------ The data ------

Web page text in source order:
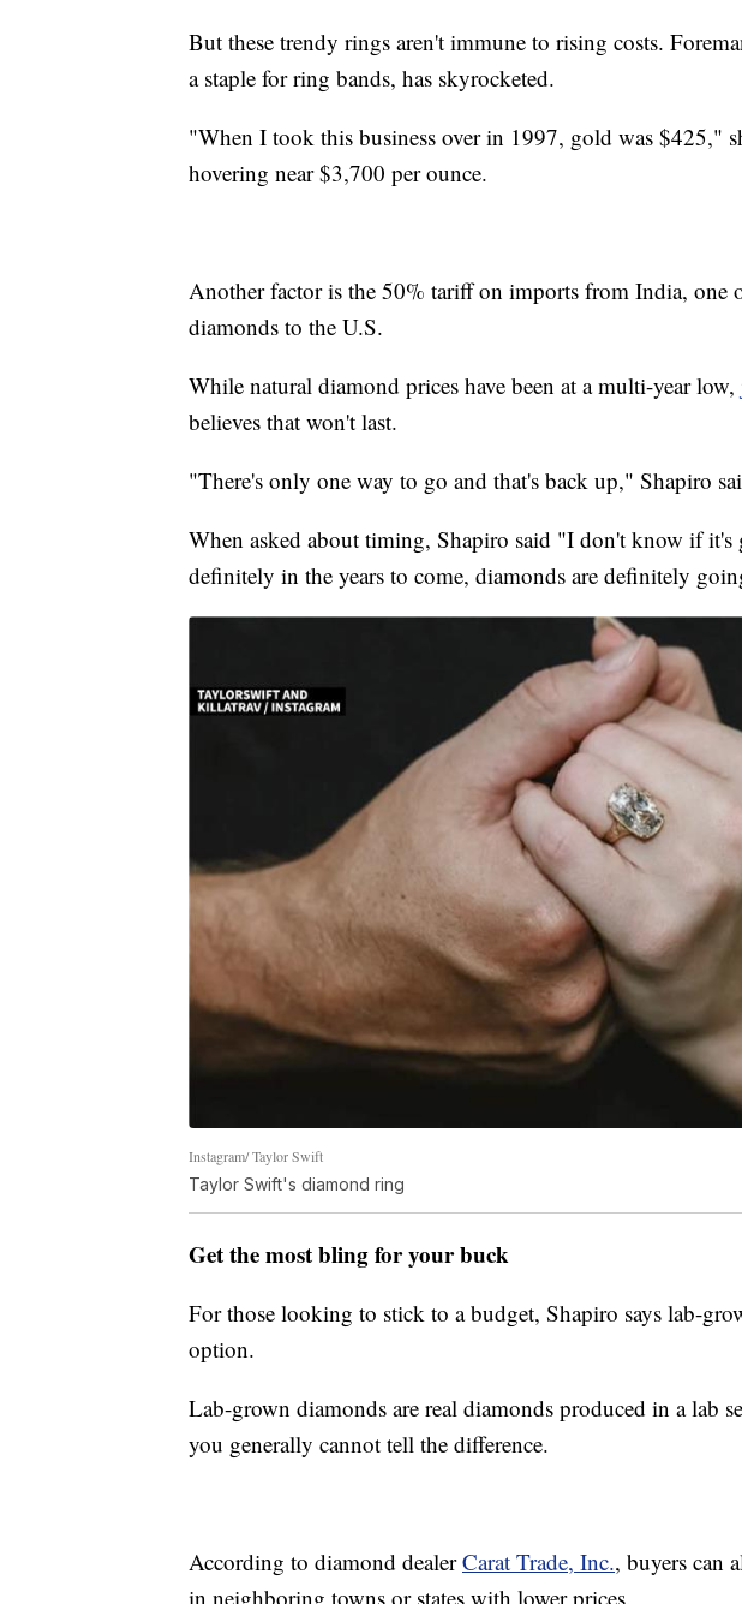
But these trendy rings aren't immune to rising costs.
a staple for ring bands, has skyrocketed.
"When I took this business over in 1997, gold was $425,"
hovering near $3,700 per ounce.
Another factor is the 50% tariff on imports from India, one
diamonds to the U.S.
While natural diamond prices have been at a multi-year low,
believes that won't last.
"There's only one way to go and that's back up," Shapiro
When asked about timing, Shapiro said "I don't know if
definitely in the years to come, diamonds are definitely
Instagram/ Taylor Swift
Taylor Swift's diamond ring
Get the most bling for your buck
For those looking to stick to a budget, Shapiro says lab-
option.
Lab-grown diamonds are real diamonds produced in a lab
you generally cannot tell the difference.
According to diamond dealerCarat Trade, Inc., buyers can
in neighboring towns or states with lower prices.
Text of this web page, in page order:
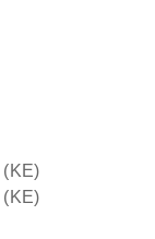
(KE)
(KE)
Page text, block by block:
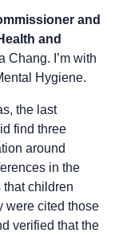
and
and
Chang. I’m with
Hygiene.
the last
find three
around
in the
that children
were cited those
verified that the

------

=== Work request ===
The expected result is every record above, word for word, with no pictures in it.

=== Solution ===
Web page text in source order:
But these trendy rings aren't immune to rising costs.
a staple for ring bands, has skyrocketed.
"When I took this business over in 1997, gold was $425,"
hovering near $3,700 per ounce.
Another factor is the 50% tariff on imports from India, one
diamonds to the U.S.
While natural diamond prices have been at a multi-year low,
believes that won't last.
"There's only one way to go and that's back up," Shapiro
When asked about timing, Shapiro said "I don't know if
definitely in the years to come, diamonds are definitely
Instagram/ Taylor Swift
Taylor Swift's diamond ring
Get the most bling for your buck
For those looking to stick to a budget, Shapiro says lab-
option.
Lab-grown diamonds are real diamonds produced in a lab
you generally cannot tell the difference.
According to diamond dealerCarat Trade, Inc., buyers can
in neighboring towns or states with lower prices.
Text of this web page, in page order:
(KE)
(KE)
Page text, block by block:
and
and
Chang. I’m with
Hygiene.
the last
find three
around
in the
that children
were cited those
verified that the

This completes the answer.